##### Extracted information

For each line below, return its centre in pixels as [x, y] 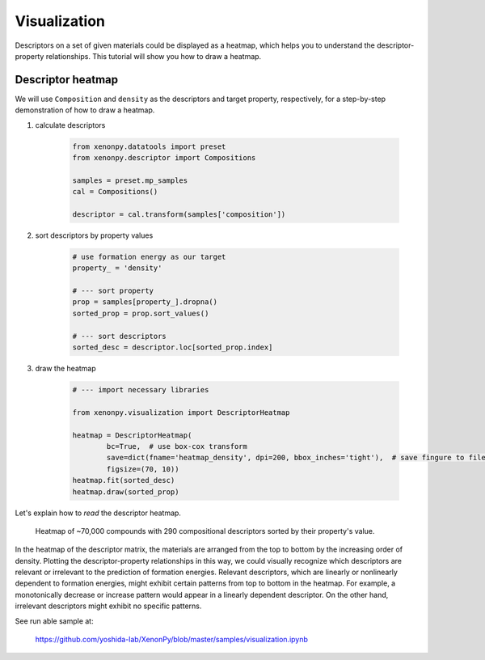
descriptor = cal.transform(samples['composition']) [179, 214]
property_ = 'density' [117, 268]
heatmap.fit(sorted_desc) [124, 480]
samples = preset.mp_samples [130, 180]
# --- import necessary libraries [141, 390]
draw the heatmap [65, 369]
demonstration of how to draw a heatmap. [85, 110]
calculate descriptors [70, 125]
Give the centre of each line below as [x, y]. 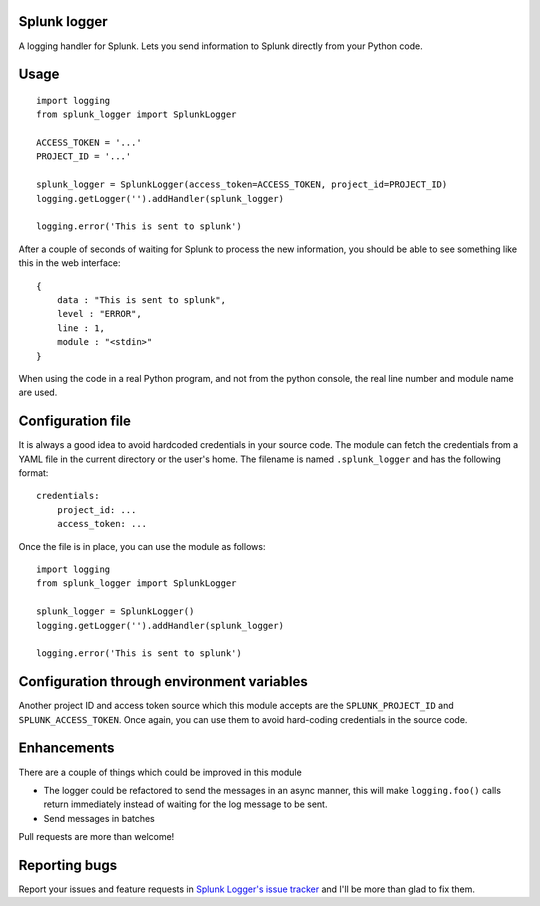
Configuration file [75, 421]
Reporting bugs [68, 865]
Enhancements [66, 748]
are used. [38, 392]
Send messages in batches [99, 818]
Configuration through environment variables [163, 681]
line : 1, [80, 328]
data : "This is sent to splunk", [141, 300]
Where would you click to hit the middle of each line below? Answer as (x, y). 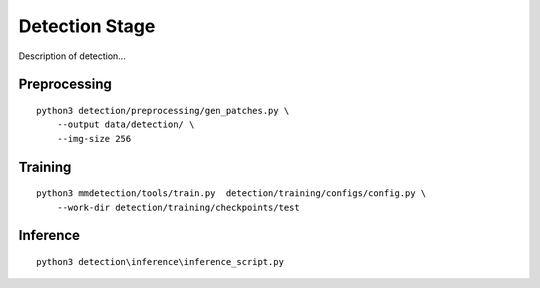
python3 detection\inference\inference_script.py (160, 261)
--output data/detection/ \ (125, 124)
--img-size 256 (94, 138)
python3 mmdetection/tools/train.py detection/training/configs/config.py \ (231, 193)
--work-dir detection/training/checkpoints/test (178, 207)
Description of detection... (72, 56)
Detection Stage (87, 26)
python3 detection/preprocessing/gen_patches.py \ (163, 110)
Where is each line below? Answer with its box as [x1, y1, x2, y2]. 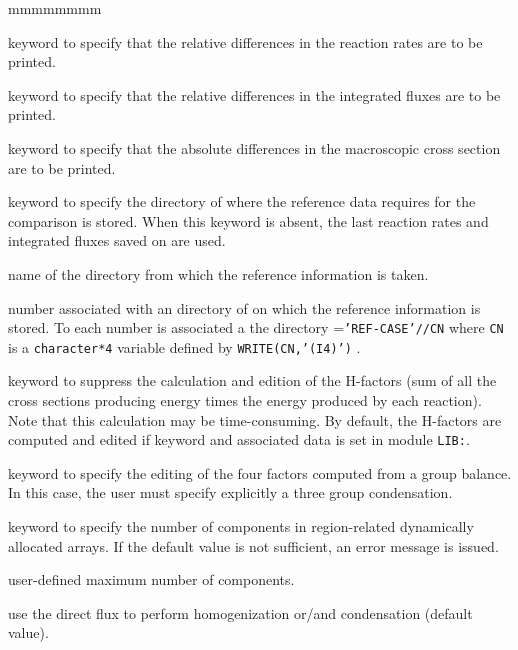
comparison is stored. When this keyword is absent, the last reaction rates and [8, 210, 489, 231]
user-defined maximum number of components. [8, 569, 295, 590]
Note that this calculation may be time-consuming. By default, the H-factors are [8, 409, 502, 430]
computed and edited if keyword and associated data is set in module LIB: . [8, 429, 470, 450]
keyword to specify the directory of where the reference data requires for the [8, 191, 476, 212]
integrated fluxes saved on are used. [8, 230, 226, 251]
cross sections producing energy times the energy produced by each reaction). [8, 390, 482, 411]
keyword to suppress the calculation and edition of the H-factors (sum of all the [8, 370, 497, 391]
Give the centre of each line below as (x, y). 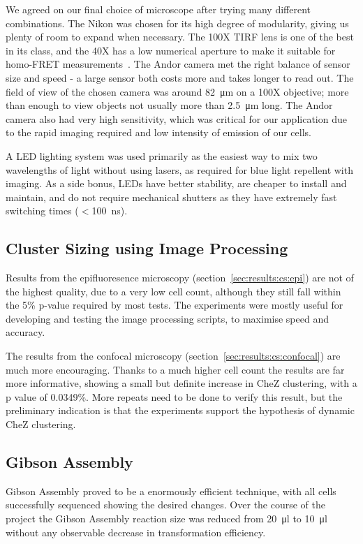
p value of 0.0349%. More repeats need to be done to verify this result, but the (174, 396)
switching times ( (42, 211)
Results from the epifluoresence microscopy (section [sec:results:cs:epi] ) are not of (180, 278)
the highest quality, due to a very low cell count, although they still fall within (173, 291)
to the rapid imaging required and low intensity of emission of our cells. (158, 132)
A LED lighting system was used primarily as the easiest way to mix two (162, 155)
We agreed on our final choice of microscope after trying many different (158, 9)
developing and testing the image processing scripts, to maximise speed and (167, 318)
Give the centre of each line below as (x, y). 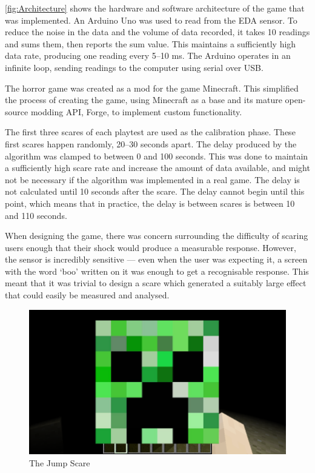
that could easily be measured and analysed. (87, 295)
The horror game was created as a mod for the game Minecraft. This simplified (152, 88)
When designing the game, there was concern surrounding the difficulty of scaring (157, 236)
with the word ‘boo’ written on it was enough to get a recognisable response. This (157, 271)
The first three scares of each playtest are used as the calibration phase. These (150, 132)
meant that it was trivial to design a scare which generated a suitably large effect (156, 283)
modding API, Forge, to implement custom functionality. (136, 111)
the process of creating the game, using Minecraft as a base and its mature (144, 100)
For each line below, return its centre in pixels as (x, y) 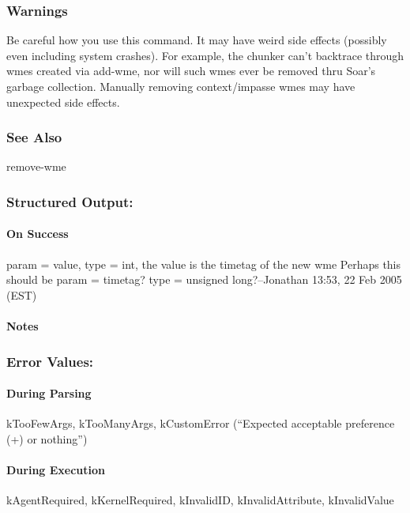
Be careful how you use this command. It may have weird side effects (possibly (197, 40)
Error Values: (50, 361)
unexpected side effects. (63, 102)
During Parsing (49, 393)
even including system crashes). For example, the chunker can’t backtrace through (205, 55)
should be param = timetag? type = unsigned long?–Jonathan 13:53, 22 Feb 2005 (204, 279)
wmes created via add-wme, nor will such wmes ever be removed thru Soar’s (191, 71)
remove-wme (36, 166)
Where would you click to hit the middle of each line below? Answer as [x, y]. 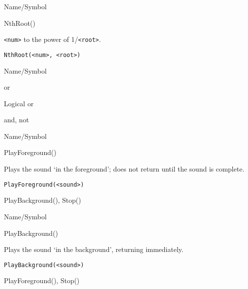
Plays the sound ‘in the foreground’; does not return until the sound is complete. [124, 169]
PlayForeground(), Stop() [42, 280]
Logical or [19, 103]
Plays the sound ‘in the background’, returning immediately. [94, 249]
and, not [17, 120]
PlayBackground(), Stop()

##########

▸ The task:
Reproduce the lines from the line containing "wmes created via" through the end of the records above, exactly and inclusively, omitting pictures.

▸ Result of this exercise:
wmes created via add-wme, nor will such wmes ever be removed thru Soar’s (191, 71)
remove-wme (36, 166)
Where would you click to hit the middle of each line below? Answer as [x, y]. 
Plays the sound ‘in the foreground’; does not return until the sound is complete. [124, 169]
PlayForeground(), Stop() [42, 280]
Logical or [19, 103]
Plays the sound ‘in the background’, returning immediately. [94, 249]
and, not [17, 120]
PlayBackground(), Stop()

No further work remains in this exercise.